Sighing deeply, I stared at the ceiling. At least I had enough time to clear up my mind, having many lonely conversations with myself at night. It were my thoughts against my feelings, a complete storm having taken over the past few days. It had made me feel extremely low, but I had finally gotten control over it and slowly but surely pushed all the negative thoughts aside.

The ache in my heart that came when Nathan had left the earth was still present- I missed him so much. If there was anything that I could wish for right now, then it would be that I could spend one last day with him. I'd empty my heart about Rose, ask him for advice. He would know what to do, he knew that I was going to fall for her after all. I still didn't understand how, but it didn't matter. He was right. I needed him, but he wasn't there.

Caroline had helped me a lot when it came to my feelings about Nathan. She knew the right questions to ask, triggering my emotions but it was good to let everything out- I was a master in keeping things for myself, until I'd explode. I was more than relieved after our conversations, she almost felt like a psychologist.

She told me that the nurse had been fired after the incident of her slapping me. Apparently, I hadn't been the only patient she had been treating like dirt. I knew Nathan hadn't ever liked her for the same reasons as mine. I'm sure he would be relieved that she was gone, if he had been alive.

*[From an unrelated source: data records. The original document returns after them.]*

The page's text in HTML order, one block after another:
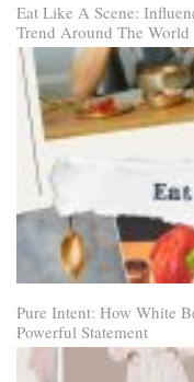
Eat Like A Scene:
Trend Around The World
Pure Intent: How White
Powerful Statement
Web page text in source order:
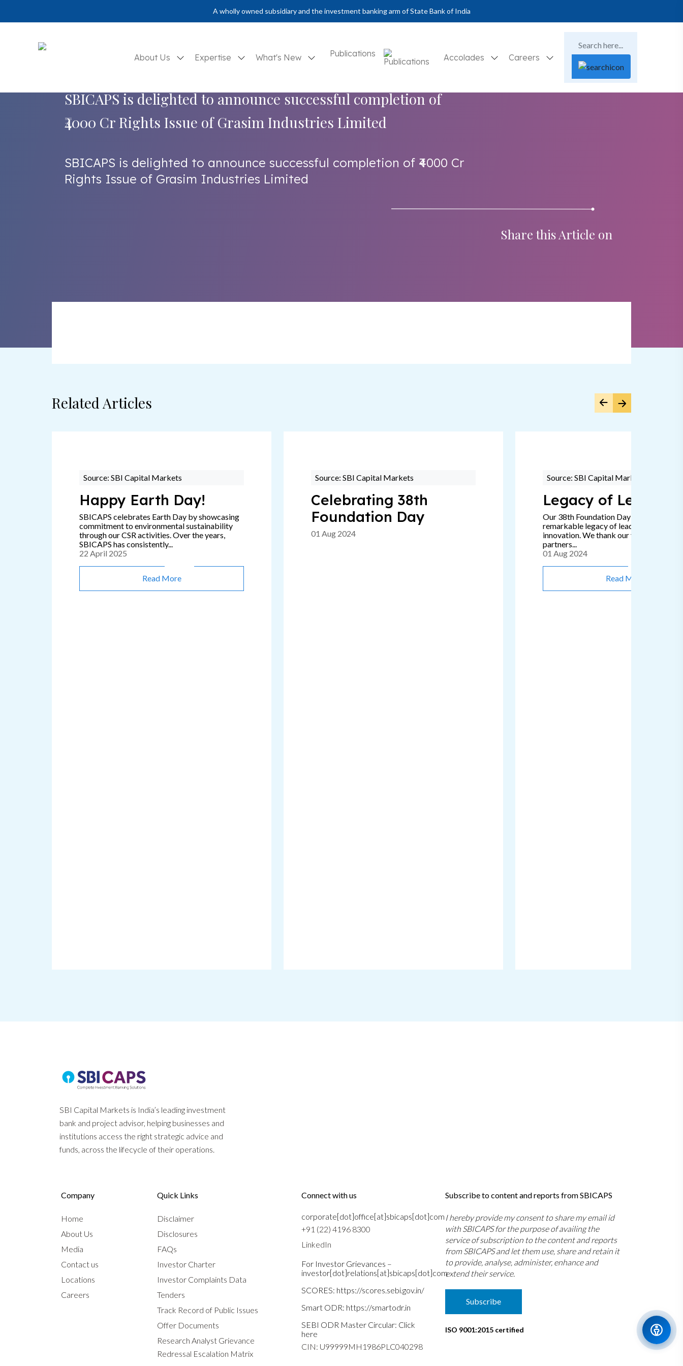
A wholly owned subsidiary and the investment banking arm of State Bank of India
About Us Expertise What's New Publications Accolades Careers
SBICAPS is delighted to announce successful completion of
₹4000 Cr Rights Issue of Grasim Industries Limited
SBICAPS is delighted to announce successful completion of ₹4000 Cr
Rights Issue of Grasim Industries Limited
Share this Article on
Related Articles
Source: SBI Capital Markets
Happy Earth Day!
SBICAPS celebrates Earth Day by showcasing
commitment to environmental sustainability
through our CSR activities. Over the years,
SBICAPS has consistently...
22 April 2025
Read More
Source: SBI Capital Markets
Celebrating 38th
Foundation Day
01 Aug 2024
Source: SBI Capital Markets
Legacy of
Our 38th Foundation Day signifies a
remarkable legacy of leadership,
innovation. We thank our valued clients
partners...
01 Aug 2024
Read More
SBI Capital Markets is India’s leading investment
bank and project advisor, helping businesses and
institutions access the right strategic advice and
funds, across the lifecycle of their operations.
Company
Home
About Us
Media
Contact us
Locations
Careers
Quick Links
Disclaimer
Disclosures
FAQs
Investor Charter
Investor Complaints Data
Tenders
Track Record of Public Issues
Offer Documents
Research Analyst Grievance
Redressal Escalation Matrix
Connect with us
corporate[dot]office[at]sbicaps[dot]com
+91 (22) 4196 8300
LinkedIn
For Investor Grievances –
investor[dot]relations[at]sbicaps[dot]com
SCORES: https://scores.sebi.gov.in/
Smart ODR: https://smartodr.in
SEBI ODR Master Circular: Click
here
CIN: U99999MH1986PLC040298
Subscribe to content and reports from SBICAPS
I hereby provide my consent to share my email id
with SBICAPS for the purpose of availing the
service of subscription to the content and reports
from SBICAPS and let them use, share and retain it
to provide, analyse, administer, enhance and
extend their service.
Subscribe
ISO 9001:2015 certified

I was still processing what she had done to me- it didn't get to me until like a day later. Luckily Caroline had been there to talk to.

Slowly moving my head, I glanced at the clock. Three hours until I would see Rose again, making me feel excited as I hadn't seen her since Wednesday- it was Monday today. I knew she would be able to make me forget about the pain, something I surely needed at this very moment.

Closing my eyes, I slowly drifted off into a deep slumber, not waking up after the five hours that had followed after.